## PROBLEM REQUIREMENTS
The records below must be repeated exactly, but without their pictures.

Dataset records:

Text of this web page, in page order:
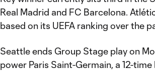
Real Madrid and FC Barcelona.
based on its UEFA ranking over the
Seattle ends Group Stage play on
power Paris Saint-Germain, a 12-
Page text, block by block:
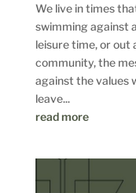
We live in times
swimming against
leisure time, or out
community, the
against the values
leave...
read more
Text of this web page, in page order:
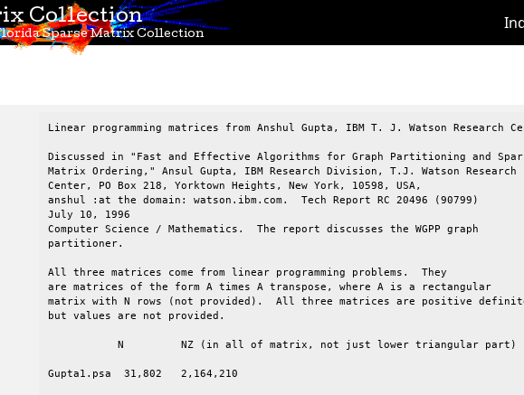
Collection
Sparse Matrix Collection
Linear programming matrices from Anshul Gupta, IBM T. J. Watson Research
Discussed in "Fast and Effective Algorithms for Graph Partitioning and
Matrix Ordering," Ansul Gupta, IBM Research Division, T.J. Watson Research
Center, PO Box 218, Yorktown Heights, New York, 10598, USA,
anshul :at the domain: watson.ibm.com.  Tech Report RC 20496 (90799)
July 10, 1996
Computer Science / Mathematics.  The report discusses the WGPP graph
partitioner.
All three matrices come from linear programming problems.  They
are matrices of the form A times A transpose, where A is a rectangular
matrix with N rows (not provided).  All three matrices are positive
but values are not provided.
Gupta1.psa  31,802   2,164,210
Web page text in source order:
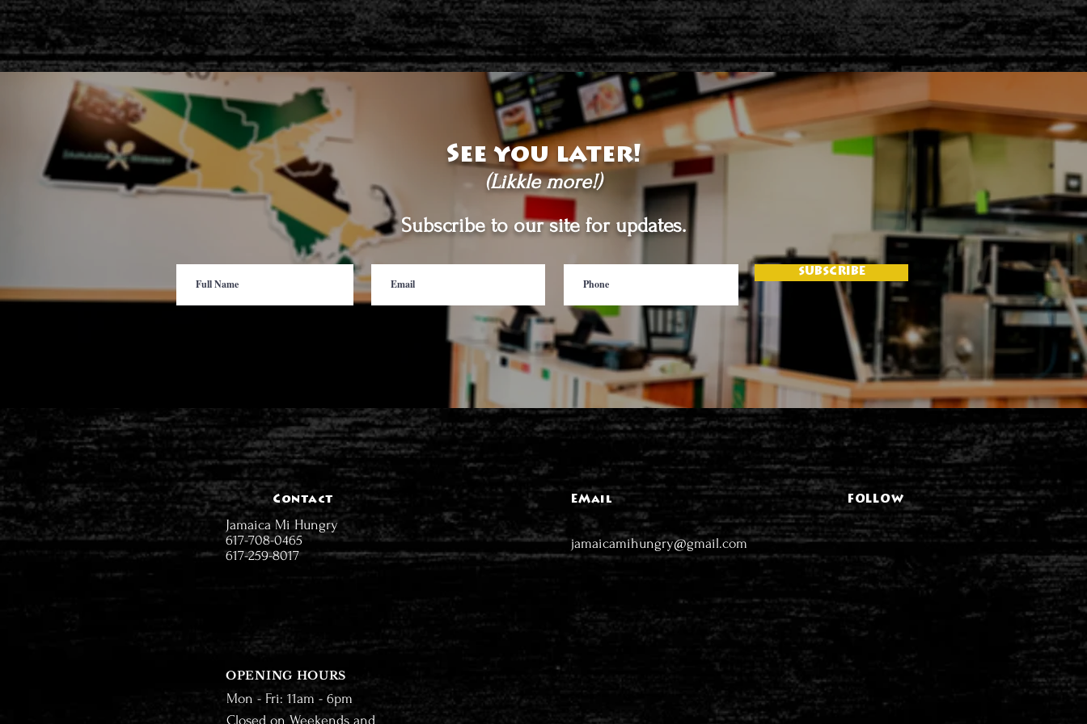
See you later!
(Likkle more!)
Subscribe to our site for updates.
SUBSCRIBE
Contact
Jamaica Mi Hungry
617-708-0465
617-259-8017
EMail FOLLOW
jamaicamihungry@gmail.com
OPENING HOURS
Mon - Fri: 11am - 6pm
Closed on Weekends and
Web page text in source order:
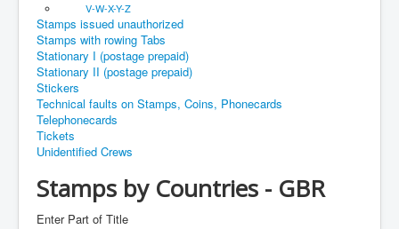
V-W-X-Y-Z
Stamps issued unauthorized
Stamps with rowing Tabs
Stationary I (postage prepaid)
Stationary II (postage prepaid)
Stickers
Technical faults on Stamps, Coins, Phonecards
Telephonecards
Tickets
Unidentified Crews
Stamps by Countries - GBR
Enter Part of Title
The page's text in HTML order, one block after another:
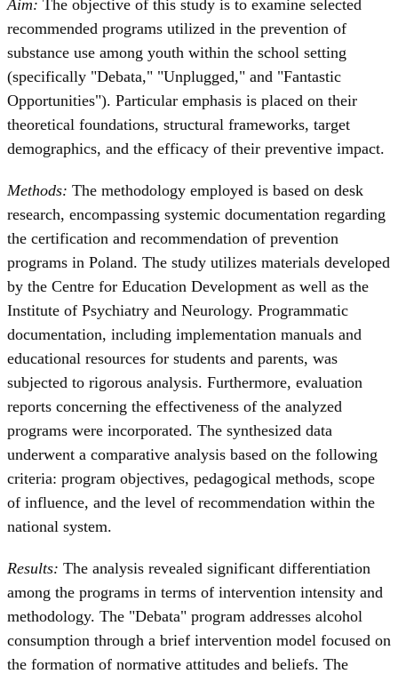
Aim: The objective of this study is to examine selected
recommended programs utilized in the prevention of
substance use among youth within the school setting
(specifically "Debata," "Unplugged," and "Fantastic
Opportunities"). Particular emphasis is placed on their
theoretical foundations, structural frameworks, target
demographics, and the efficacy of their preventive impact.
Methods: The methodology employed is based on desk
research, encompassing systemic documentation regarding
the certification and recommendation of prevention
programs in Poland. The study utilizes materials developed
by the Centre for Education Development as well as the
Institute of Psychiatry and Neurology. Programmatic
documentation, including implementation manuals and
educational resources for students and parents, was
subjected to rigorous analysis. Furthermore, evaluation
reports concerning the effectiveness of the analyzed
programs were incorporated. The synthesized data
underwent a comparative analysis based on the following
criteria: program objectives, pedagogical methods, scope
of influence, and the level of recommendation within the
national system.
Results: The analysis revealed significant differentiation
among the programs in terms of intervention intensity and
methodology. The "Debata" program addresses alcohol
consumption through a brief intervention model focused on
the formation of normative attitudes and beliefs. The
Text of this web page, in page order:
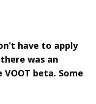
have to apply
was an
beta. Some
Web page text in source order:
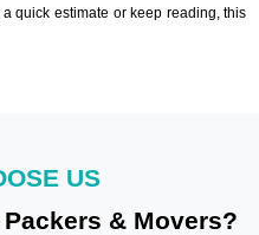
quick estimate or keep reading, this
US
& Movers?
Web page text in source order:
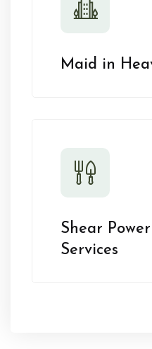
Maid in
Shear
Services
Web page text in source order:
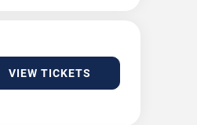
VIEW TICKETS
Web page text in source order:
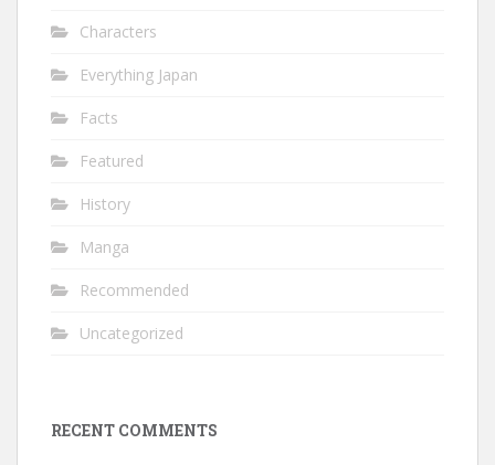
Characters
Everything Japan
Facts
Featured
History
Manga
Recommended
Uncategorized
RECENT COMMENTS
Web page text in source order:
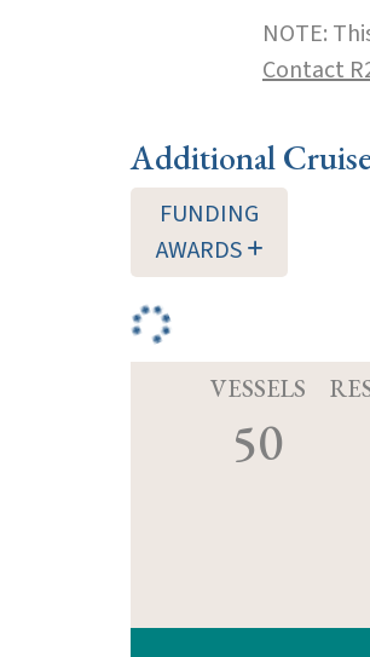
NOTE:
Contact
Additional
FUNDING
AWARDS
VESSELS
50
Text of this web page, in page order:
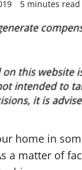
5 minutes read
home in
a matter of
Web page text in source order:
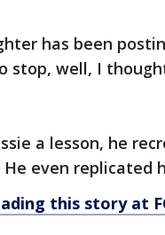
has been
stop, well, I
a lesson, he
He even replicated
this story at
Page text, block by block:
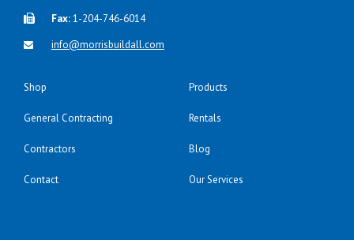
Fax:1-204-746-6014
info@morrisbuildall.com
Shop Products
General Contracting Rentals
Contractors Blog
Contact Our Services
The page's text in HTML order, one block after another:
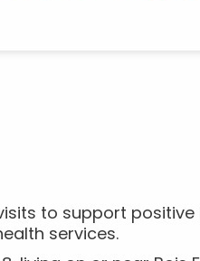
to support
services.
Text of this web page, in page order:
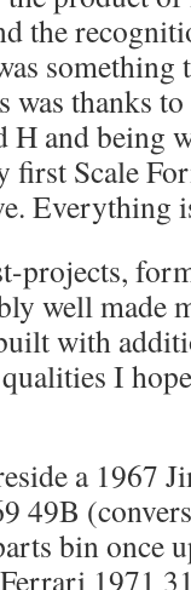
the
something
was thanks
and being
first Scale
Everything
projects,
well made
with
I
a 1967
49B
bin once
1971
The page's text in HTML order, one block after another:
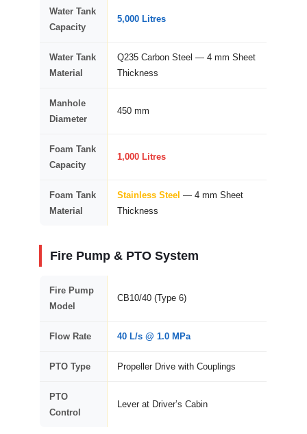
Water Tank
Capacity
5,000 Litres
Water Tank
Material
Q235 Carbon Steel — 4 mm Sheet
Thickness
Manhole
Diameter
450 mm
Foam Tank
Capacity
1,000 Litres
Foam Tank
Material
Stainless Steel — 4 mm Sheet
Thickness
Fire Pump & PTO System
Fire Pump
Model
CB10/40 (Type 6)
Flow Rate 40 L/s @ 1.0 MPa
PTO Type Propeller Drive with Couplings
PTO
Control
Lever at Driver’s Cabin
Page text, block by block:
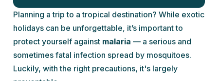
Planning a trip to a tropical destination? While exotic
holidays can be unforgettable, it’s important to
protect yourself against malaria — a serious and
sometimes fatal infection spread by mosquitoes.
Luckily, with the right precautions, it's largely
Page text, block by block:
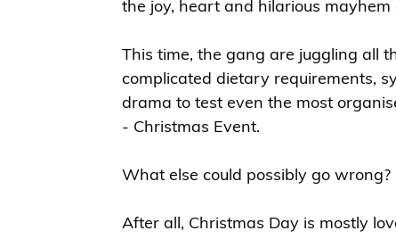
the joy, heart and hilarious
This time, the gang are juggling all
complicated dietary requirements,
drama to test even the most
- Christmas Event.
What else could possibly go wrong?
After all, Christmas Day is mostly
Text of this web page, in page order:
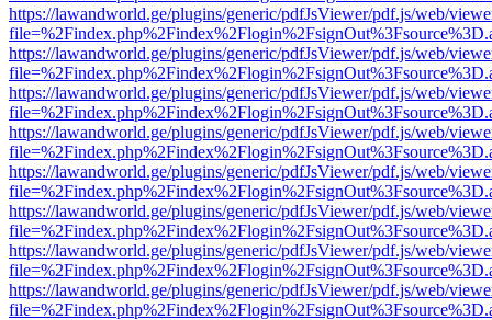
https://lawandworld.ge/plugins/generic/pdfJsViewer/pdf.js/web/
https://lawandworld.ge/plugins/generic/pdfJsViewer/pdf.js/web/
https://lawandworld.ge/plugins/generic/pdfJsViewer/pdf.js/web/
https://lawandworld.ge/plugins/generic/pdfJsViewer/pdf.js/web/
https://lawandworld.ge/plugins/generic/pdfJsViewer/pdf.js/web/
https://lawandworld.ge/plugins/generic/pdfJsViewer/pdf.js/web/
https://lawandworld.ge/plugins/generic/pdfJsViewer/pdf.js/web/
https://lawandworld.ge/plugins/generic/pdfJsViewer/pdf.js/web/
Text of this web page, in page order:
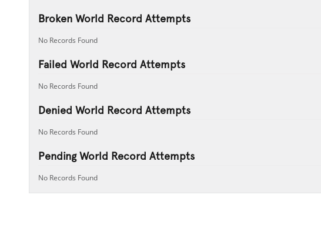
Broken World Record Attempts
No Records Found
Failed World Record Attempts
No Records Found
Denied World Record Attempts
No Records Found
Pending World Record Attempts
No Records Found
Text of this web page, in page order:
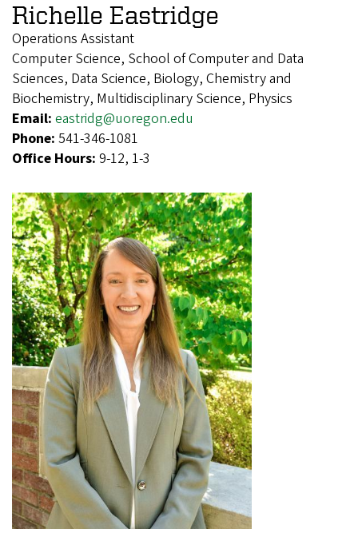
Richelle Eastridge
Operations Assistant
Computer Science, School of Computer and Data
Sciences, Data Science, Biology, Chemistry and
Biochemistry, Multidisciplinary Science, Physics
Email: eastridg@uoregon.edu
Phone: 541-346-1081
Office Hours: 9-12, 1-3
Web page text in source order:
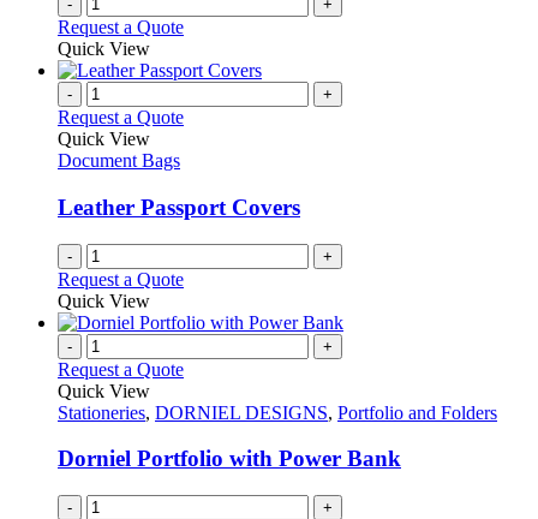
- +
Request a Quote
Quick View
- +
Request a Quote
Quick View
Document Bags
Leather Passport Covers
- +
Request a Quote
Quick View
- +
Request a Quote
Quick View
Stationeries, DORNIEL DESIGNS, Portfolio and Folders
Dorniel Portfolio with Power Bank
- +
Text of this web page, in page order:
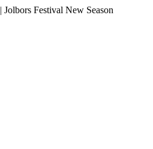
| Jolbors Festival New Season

## EXERCISE ANSWER
Text of this web page, in page order:
Real Madrid and FC Barcelona.
based on its UEFA ranking over the
Seattle ends Group Stage play on
power Paris Saint-Germain, a 12-
Page text, block by block:
We live in times
swimming against
leisure time, or out
community, the
against the values
leave...
read more
Text of this web page, in page order:
Collection
Sparse Matrix Collection
Linear programming matrices from Anshul Gupta, IBM T. J. Watson Research
Discussed in "Fast and Effective Algorithms for Graph Partitioning and
Matrix Ordering," Ansul Gupta, IBM Research Division, T.J. Watson Research
Center, PO Box 218, Yorktown Heights, New York, 10598, USA,
anshul :at the domain: watson.ibm.com.  Tech Report RC 20496 (90799)
July 10, 1996
Computer Science / Mathematics.  The report discusses the WGPP graph
partitioner.
All three matrices come from linear programming problems.  They
are matrices of the form A times A transpose, where A is a rectangular
matrix with N rows (not provided).  All three matrices are positive
but values are not provided.
Gupta1.psa  31,802   2,164,210
Web page text in source order:
See you later!
(Likkle more!)
Subscribe to our site for updates.
SUBSCRIBE
Contact
Jamaica Mi Hungry
617-708-0465
617-259-8017
EMail FOLLOW
jamaicamihungry@gmail.com
OPENING HOURS
Mon - Fri: 11am - 6pm
Closed on Weekends and
Web page text in source order:
V-W-X-Y-Z
Stamps issued unauthorized
Stamps with rowing Tabs
Stationary I (postage prepaid)
Stationary II (postage prepaid)
Stickers
Technical faults on Stamps, Coins, Phonecards
Telephonecards
Tickets
Unidentified Crews
Stamps by Countries - GBR
Enter Part of Title
The page's text in HTML order, one block after another:
Aim: The objective of this study is to examine selected
recommended programs utilized in the prevention of
substance use among youth within the school setting
(specifically "Debata," "Unplugged," and "Fantastic
Opportunities"). Particular emphasis is placed on their
theoretical foundations, structural frameworks, target
demographics, and the efficacy of their preventive impact.
Methods: The methodology employed is based on desk
research, encompassing systemic documentation regarding
the certification and recommendation of prevention
programs in Poland. The study utilizes materials developed
by the Centre for Education Development as well as the
Institute of Psychiatry and Neurology. Programmatic
documentation, including implementation manuals and
educational resources for students and parents, was
subjected to rigorous analysis. Furthermore, evaluation
reports concerning the effectiveness of the analyzed
programs were incorporated. The synthesized data
underwent a comparative analysis based on the following
criteria: program objectives, pedagogical methods, scope
of influence, and the level of recommendation within the
national system.
Results: The analysis revealed significant differentiation
among the programs in terms of intervention intensity and
methodology. The "Debata" program addresses alcohol
consumption through a brief intervention model focused on
the formation of normative attitudes and beliefs. The
Text of this web page, in page order:
have to apply
was an
beta. Some
Web page text in source order:
quick estimate or keep reading, this
US
& Movers?
Web page text in source order:
Maid in
Shear
Services
Web page text in source order:
VIEW TICKETS
Web page text in source order:
Characters
Everything Japan
Facts
Featured
History
Manga
Recommended
Uncategorized
RECENT COMMENTS
Web page text in source order:
NOTE:
Contact
Additional
FUNDING
AWARDS
VESSELS
50
Text of this web page, in page order:
5 minutes read
home in
a matter of
Web page text in source order:
has been
stop, well, I
a lesson, he
He even replicated
this story at
Page text, block by block:
Fax:1-204-746-6014
info@morrisbuildall.com
Shop Products
General Contracting Rentals
Contractors Blog
Contact Our Services
The page's text in HTML order, one block after another:
to support
services.
Text of this web page, in page order:
the
something
was thanks
and being
first Scale
Everything
projects,
well made
with
I
a 1967
49B
bin once
1971
The page's text in HTML order, one block after another:
Water Tank
Capacity
5,000 Litres
Water Tank
Material
Q235 Carbon Steel — 4 mm Sheet
Thickness
Manhole
Diameter
450 mm
Foam Tank
Capacity
1,000 Litres
Foam Tank
Material
Stainless Steel — 4 mm Sheet
Thickness
Fire Pump & PTO System
Fire Pump
Model
CB10/40 (Type 6)
Flow Rate 40 L/s @ 1.0 MPa
PTO Type Propeller Drive with Couplings
PTO
Control
Lever at Driver’s Cabin
Page text, block by block:
Planning a trip to a tropical destination? While exotic
holidays can be unforgettable, it’s important to
protect yourself against malaria — a serious and
sometimes fatal infection spread by mosquitoes.
Luckily, with the right precautions, it's largely
Page text, block by block:
the joy, heart and hilarious
This time, the gang are juggling all
complicated dietary requirements,
drama to test even the most
- Christmas Event.
What else could possibly go wrong?
After all, Christmas Day is mostly
Text of this web page, in page order:
https://lawandworld.ge/plugins/generic/pdfJsViewer/pdf.js/web/
https://lawandworld.ge/plugins/generic/pdfJsViewer/pdf.js/web/
https://lawandworld.ge/plugins/generic/pdfJsViewer/pdf.js/web/
https://lawandworld.ge/plugins/generic/pdfJsViewer/pdf.js/web/
https://lawandworld.ge/plugins/generic/pdfJsViewer/pdf.js/web/
https://lawandworld.ge/plugins/generic/pdfJsViewer/pdf.js/web/
https://lawandworld.ge/plugins/generic/pdfJsViewer/pdf.js/web/
https://lawandworld.ge/plugins/generic/pdfJsViewer/pdf.js/web/
Text of this web page, in page order:
Broken World Record Attempts
No Records Found
Failed World Record Attempts
No Records Found
Denied World Record Attempts
No Records Found
Pending World Record Attempts
No Records Found
Text of this web page, in page order:
Richelle Eastridge
Operations Assistant
Computer Science, School of Computer and Data
Sciences, Data Science, Biology, Chemistry and
Biochemistry, Multidisciplinary Science, Physics
Email: eastridg@uoregon.edu
Phone: 541-346-1081
Office Hours: 9-12, 1-3
Web page text in source order:
- +
Request a Quote
Quick View
- +
Request a Quote
Quick View
Document Bags
Leather Passport Covers
- +
Request a Quote
Quick View
- +
Request a Quote
Quick View
Stationeries, DORNIEL DESIGNS, Portfolio and Folders
Dorniel Portfolio with Power Bank
- +
Text of this web page, in page order:
| Jolbors Festival New Season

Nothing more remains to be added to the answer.